Prove that if f is strictly convex, then f(y) > f(x) + grad f(x) o (y-x) for all x,y in S such that x≠y.
(note: "o" means dot product)
Homework Equations
Strictly convex functions
The Attempt at a Solution
Suppose f is stirctly convex.
Then for all x,y in S such that x≠y, 0<s<1,
f[(1-s)x+sy] < (1-s)f(x) + s f(y)
=> f[x+s(y-x)] < f(x) + s[f(y)-f(x)]
=> [f(x+s(y-x)) - f(x)] /s < f(y)-f(x)
=> lim [f(x+s(y-x)) - f(x)] /s ≤ lim [f(y)-f(x)]
s->0------------------------s->0
(recall from calculus, we know that a strict inequality, IN THE LIMIT, becomes a loose inequality.

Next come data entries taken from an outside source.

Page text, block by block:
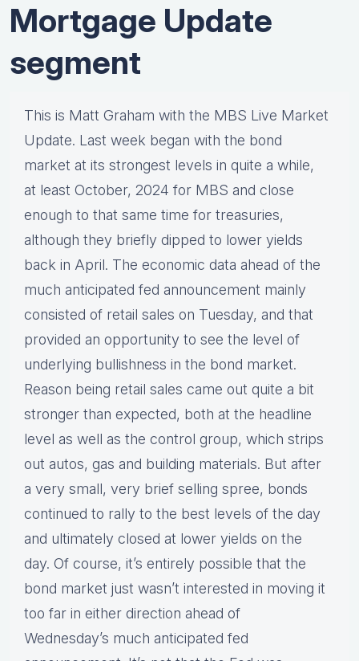
Mortgage Update
segment
This is Matt Graham with the MBS Live Market
Update. Last week began with the bond
market at its strongest levels in quite a while,
at least October, 2024 for MBS and close
enough to that same time for treasuries,
although they briefly dipped to lower yields
back in April. The economic data ahead of the
much anticipated fed announcement mainly
consisted of retail sales on Tuesday, and that
provided an opportunity to see the level of
underlying bullishness in the bond market.
Reason being retail sales came out quite a bit
stronger than expected, both at the headline
level as well as the control group, which strips
out autos, gas and building materials. But after
a very small, very brief selling spree, bonds
continued to rally to the best levels of the day
and ultimately closed at lower yields on the
day. Of course, it’s entirely possible that the
bond market just wasn’t interested in moving it
too far in either direction ahead of
Wednesday’s much anticipated fed

And that's why I must write ≤ when I take the limit)
=> grad f(x) o (y-x) ≤ f(y)-f(x)
=> f(y) ≥ f(x) + grad f(x) o (y-x) for all x,y in S such that x≠y.
BUT what I actually want to prove is >, not ≥. How can I rigorously justify that it should be >? I'm really running out of ideas regarding proving this subtle point.
Any help will be much appreciated!